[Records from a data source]
* * * *
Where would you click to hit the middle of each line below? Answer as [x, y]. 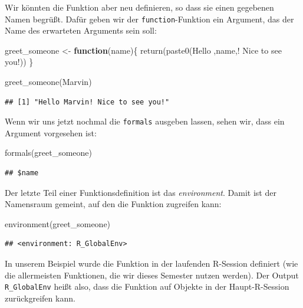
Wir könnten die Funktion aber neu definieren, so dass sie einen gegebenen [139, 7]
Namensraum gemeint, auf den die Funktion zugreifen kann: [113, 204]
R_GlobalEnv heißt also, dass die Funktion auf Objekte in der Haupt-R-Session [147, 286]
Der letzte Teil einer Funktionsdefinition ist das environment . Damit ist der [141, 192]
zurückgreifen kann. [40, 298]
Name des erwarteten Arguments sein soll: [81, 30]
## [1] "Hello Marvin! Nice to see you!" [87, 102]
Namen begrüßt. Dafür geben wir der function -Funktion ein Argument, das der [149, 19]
* * * *
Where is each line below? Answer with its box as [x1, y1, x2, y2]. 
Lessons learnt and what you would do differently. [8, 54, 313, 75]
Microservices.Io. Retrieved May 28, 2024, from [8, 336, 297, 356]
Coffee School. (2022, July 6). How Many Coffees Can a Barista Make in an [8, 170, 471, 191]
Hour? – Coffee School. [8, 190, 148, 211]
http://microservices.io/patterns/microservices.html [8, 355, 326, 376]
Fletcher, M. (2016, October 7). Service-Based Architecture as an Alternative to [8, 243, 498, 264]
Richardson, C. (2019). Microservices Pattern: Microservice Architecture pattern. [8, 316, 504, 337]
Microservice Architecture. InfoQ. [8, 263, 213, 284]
* * * *
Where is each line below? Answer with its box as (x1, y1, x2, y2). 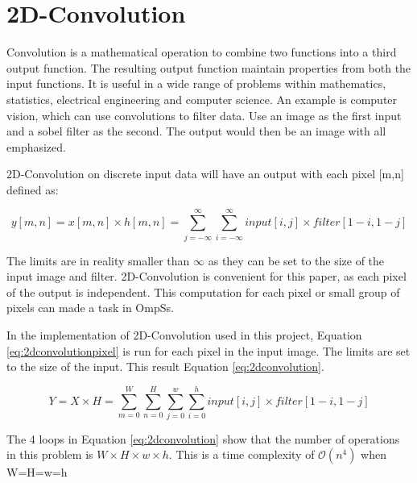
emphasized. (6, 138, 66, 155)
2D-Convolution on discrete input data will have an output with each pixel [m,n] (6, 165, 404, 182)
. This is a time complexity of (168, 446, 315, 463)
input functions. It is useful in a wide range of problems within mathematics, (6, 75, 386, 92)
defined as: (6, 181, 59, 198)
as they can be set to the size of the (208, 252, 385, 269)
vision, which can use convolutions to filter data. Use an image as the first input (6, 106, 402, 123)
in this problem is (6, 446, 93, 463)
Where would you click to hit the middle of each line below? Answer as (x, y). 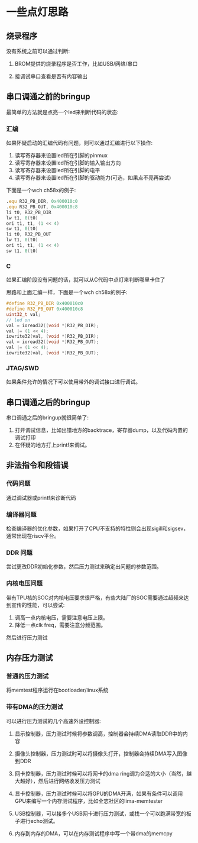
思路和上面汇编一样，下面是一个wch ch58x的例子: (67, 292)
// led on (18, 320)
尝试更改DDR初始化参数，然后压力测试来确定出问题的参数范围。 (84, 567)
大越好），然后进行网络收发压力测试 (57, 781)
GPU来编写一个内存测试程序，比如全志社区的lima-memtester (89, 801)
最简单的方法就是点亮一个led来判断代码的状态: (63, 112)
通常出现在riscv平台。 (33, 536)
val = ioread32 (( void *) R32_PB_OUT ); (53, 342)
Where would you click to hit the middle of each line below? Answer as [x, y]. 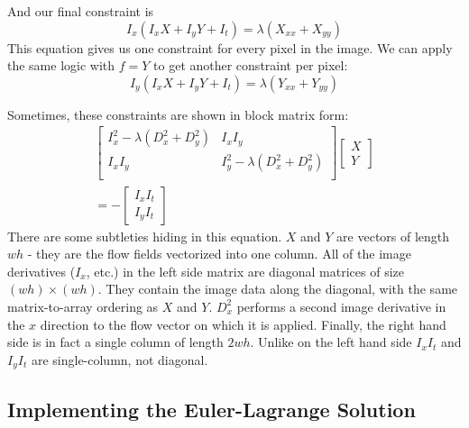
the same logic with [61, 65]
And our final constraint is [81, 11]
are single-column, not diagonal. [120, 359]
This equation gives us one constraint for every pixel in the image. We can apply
* * * *
§ EXERCISE:
What is needed is every line from the data above that includes the string "pixel", copied out.

§ RESULT FOR THIS EXERCISE:
2D-Convolution on discrete input data will have an output with each pixel [m,n] (6, 165, 404, 182)
This equation gives us one constraint for every pixel in the image. We can apply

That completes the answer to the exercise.